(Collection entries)
/---

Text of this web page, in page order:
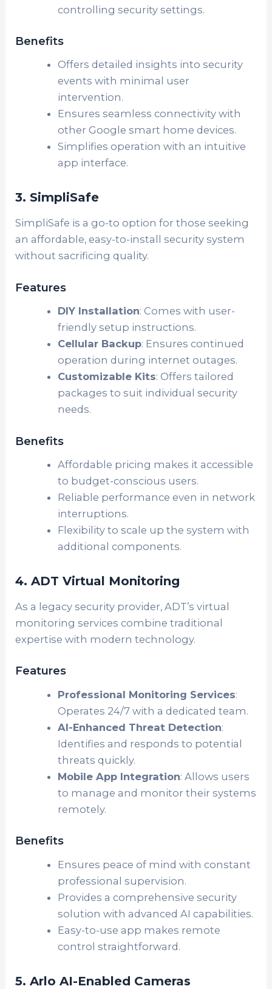
controlling security settings.
Benefits
Offers detailed insights into security
events with minimal user
intervention.
Ensures seamless connectivity with
other Google smart home devices.
Simplifies operation with an intuitive
app interface.
3. SimpliSafe
SimpliSafe is a go-to option for those seeking
an affordable, easy-to-install security system
without sacrificing quality.
Features
DIY Installation: Comes with user-
friendly setup instructions.
Cellular Backup: Ensures continued
operation during internet outages.
Customizable Kits: Offers tailored
packages to suit individual security
needs.
Benefits
Affordable pricing makes it accessible
to budget-conscious users.
Reliable performance even in network
interruptions.
Flexibility to scale up the system with
additional components.
4. ADT Virtual Monitoring
As a legacy security provider, ADT’s virtual
monitoring services combine traditional
expertise with modern technology.
Features
Professional Monitoring Services:
Operates 24/7 with a dedicated team.
AI-Enhanced Threat Detection:
Identifies and responds to potential
threats quickly.
Mobile App Integration: Allows users
to manage and monitor their systems
remotely.
Benefits
Ensures peace of mind with constant
professional supervision.
Provides a comprehensive security
solution with advanced AI capabilities.
Easy-to-use app makes remote
control straightforward.
5. Arlo AI-Enabled Cameras

\---

Exercise >>
Write out, word for word, the lines from the first line of the entries through the one containing "to budget-conscious users.", both included. Leave out the pictures.

Result of this task >>
Text of this web page, in page order:
controlling security settings.
Benefits
Offers detailed insights into security
events with minimal user
intervention.
Ensures seamless connectivity with
other Google smart home devices.
Simplifies operation with an intuitive
app interface.
3. SimpliSafe
SimpliSafe is a go-to option for those seeking
an affordable, easy-to-install security system
without sacrificing quality.
Features
DIY Installation: Comes with user-
friendly setup instructions.
Cellular Backup: Ensures continued
operation during internet outages.
Customizable Kits: Offers tailored
packages to suit individual security
needs.
Benefits
Affordable pricing makes it accessible
to budget-conscious users.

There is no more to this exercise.